Southern Baptist Convention Wants Missionaries to Pledge

The Southern Baptists Convention is making another attempt to get all its overseas missionaries to pledge that they agree with the denomination's revised statement of faith — a document that opposes women pastors and says wives should submit to their husbands.

Avery Willis, senior vice president of the International Mission Board, has been contacting missionaries by phone to follow up the original request, made a year ago by board President Jerry Rankin.

The nation's largest foreign mission board estimates that less than 1 percent of its 5,400 personnel have not yet complied, Baptist Press reported.

The dispute involves missionaries who were hired under pledges to agree with the previous, 1963 version of the "Baptist Faith and Message" statement.

The 2000 revision, among other things, opposes women pastors and says "a wife is to submit herself graciously to the servant leadership of her husband."

Willis is telling personnel currently in the United States that they will not be returned overseas without making a commitment.
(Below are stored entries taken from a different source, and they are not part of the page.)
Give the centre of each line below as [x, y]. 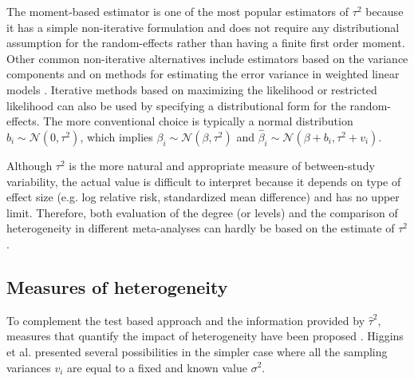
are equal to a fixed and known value [158, 367]
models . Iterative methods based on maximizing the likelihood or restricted [192, 89]
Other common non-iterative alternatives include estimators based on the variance [207, 58]
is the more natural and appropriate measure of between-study [222, 165]
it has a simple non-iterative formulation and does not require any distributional [203, 27]
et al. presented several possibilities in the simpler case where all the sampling [197, 351]
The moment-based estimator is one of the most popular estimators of [178, 11]
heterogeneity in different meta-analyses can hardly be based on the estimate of [201, 228]
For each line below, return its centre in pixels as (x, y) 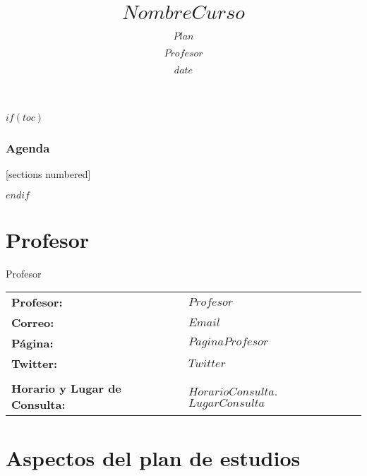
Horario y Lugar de (66, 388)
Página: (32, 343)
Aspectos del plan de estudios (153, 457)
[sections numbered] (48, 174)
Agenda (28, 147)
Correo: (33, 323)
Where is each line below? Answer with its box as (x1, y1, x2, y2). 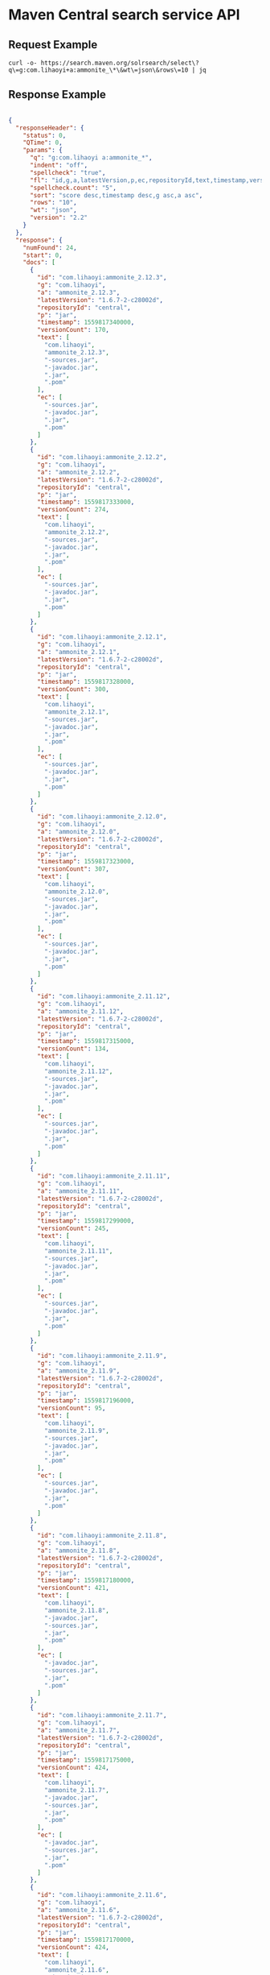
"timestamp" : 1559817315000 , (37, 1037, 135, 1045)
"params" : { (22, 147, 63, 155)
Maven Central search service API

However, a Baptists spokesman said the phone calls are meant to persuade the missionaries to agree to the faith statement, not to tell them they're fired.

The board said 32 missionaries who resigned in the past year cited Rankin's letter as one reason, but the Baptist Standard of Texas says others are believed to have left for that reason without explicitly saying so.

Newly hired missionaries are required to adhere to the 2000 faith statement.